Member of the House of Lords
- Lord Temporal
- Life peerage 11 July 1975 – 12 August 2009

Personal details
- Born: John Gregson 29 January 1924 Bradford, Manchester, England
- Died: 12 August 2009 (aged 85)

= John Gregson, Baron Gregson =

British politician (1924–2009)

John Gregson, Baron Gregson (29 January 1924 - 12 August 2009) was a British politician, and a member of the Labour Party.

==Life==
Born John Gregson in 1924 in the Bradford district of Manchester, in the shadow of the Crossley Motor car company where his father worked, John grew up in Heaton Chapel, at the time a working class suburb of Stockport, close to the National Aircraft Factory Number 2, better known as Faireys.

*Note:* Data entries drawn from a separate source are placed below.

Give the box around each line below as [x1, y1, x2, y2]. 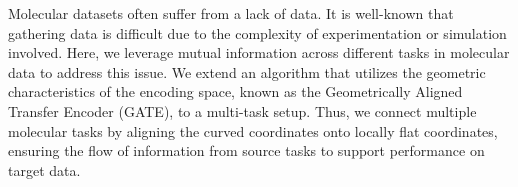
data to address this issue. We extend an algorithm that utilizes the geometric [8, 61, 486, 82]
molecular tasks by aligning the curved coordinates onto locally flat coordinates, [8, 120, 498, 141]
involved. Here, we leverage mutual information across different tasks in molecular [8, 42, 510, 63]
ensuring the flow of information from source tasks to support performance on [8, 140, 485, 161]
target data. [8, 159, 81, 180]
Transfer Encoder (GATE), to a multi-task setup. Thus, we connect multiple [8, 100, 477, 121]
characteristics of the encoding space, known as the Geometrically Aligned [8, 81, 463, 102]
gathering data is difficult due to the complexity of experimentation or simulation [8, 22, 507, 43]
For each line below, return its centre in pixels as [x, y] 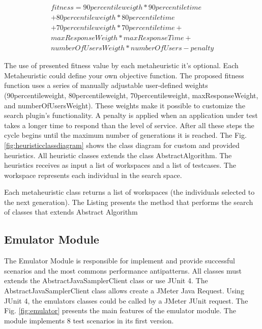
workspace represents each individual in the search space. [93, 175]
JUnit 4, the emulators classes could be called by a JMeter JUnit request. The [126, 300]
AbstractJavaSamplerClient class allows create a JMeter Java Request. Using [124, 291]
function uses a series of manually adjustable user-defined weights [106, 85]
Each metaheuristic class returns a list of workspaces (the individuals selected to [129, 192]
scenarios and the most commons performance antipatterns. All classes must [123, 270]
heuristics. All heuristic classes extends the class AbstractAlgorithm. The [118, 155]
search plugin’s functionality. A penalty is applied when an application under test [131, 115]
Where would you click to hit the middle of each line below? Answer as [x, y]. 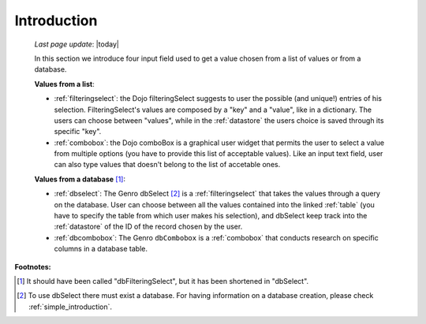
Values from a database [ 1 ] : [80, 179]
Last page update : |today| [77, 44]
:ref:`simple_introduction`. [71, 307]
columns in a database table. [101, 249]
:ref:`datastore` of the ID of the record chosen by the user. [148, 227]
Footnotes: [33, 266]
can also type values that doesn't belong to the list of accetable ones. [167, 165]
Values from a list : [64, 84]
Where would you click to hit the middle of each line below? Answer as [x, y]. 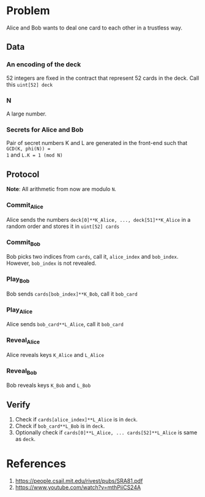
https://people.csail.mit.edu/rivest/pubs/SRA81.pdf [79, 481]
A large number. [27, 114]
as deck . [25, 439]
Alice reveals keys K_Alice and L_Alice [55, 354]
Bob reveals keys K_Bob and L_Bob [49, 385]
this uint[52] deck [30, 84]
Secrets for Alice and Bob [45, 130]
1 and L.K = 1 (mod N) [35, 155]
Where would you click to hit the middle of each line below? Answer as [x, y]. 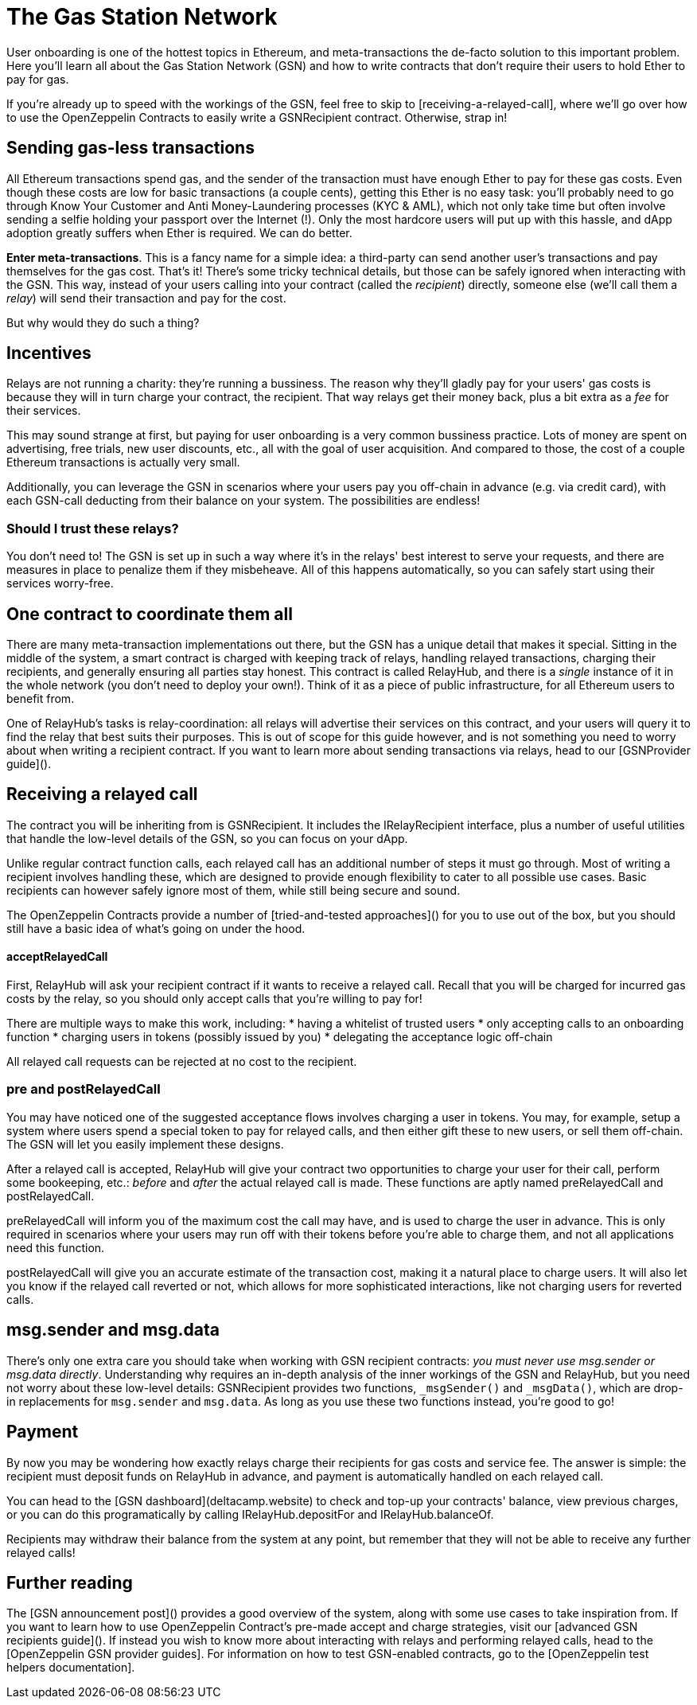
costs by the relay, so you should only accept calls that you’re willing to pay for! [214, 999]
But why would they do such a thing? [103, 322]
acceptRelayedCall [57, 957]
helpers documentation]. [71, 1668]
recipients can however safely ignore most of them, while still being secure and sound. [234, 890]
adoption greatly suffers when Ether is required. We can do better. [179, 232]
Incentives [49, 353]
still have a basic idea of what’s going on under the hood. [156, 928]
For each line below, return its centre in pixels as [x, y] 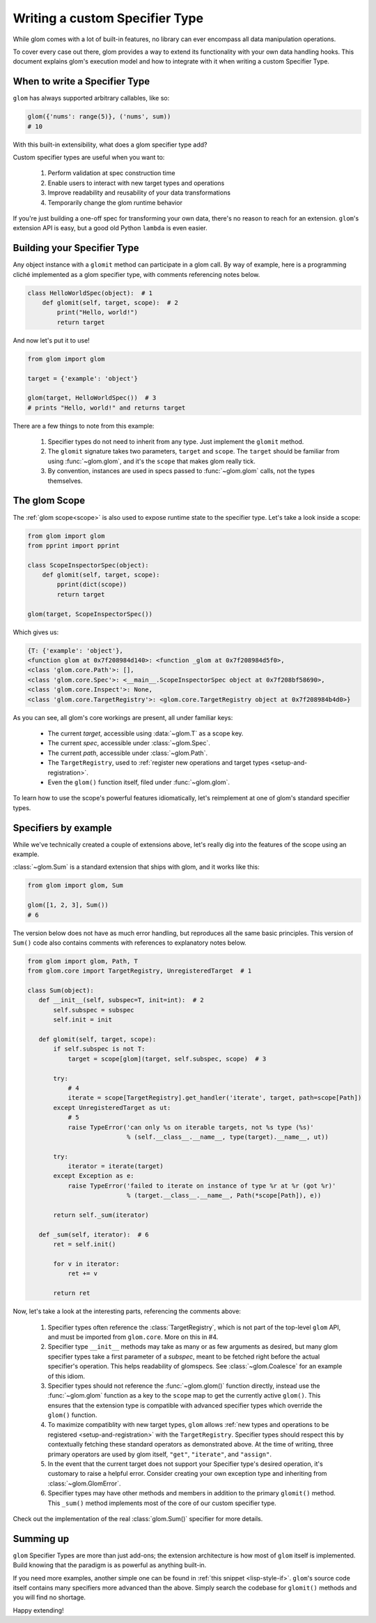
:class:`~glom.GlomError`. [84, 1483]
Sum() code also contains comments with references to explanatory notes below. [130, 943]
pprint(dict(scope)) [92, 585]
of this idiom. [66, 1376]
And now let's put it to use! [51, 340]
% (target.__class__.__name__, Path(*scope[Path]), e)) [224, 1196]
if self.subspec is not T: [99, 1049]
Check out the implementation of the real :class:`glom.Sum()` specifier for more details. [138, 1518]
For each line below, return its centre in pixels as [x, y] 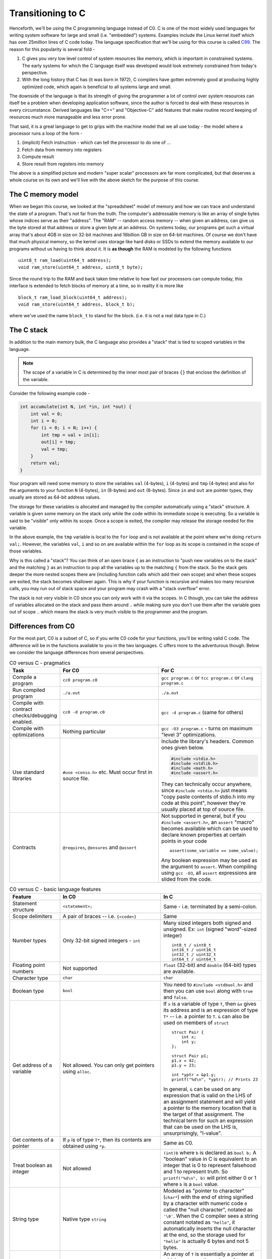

Lord Gregson was a scientific industrialist by training who became managing director of Fairey plc after joining the company as a fifteen-year-old school boy.
Lord Gregson was created a life peer 11 July 1975 as Baron Gregson, of Stockport in Greater Manchester. He served as Chairman of the
Science and Technology Select Committee in the House of Lords for many years. He became a Deputy Lieutenant of Greater Manchester in 1979. In 1986 he was elected an Honorary Fellow of the Royal Academy of Engineering. From 1996 he was Treasurer of the Built Environment Group and was Honorary Life President of the Labour Finance and Industry Group.

After a trip to a London bookshop, Lord Gregson tripped and fell which resulted in a broken leg. Following complications he died in hospital on 12 August 2009. He was 85 years of age. Lord Gregson's funeral was held at St George's Church in Stockport with an additional memorial service in the Houses of Parliament in early 2010.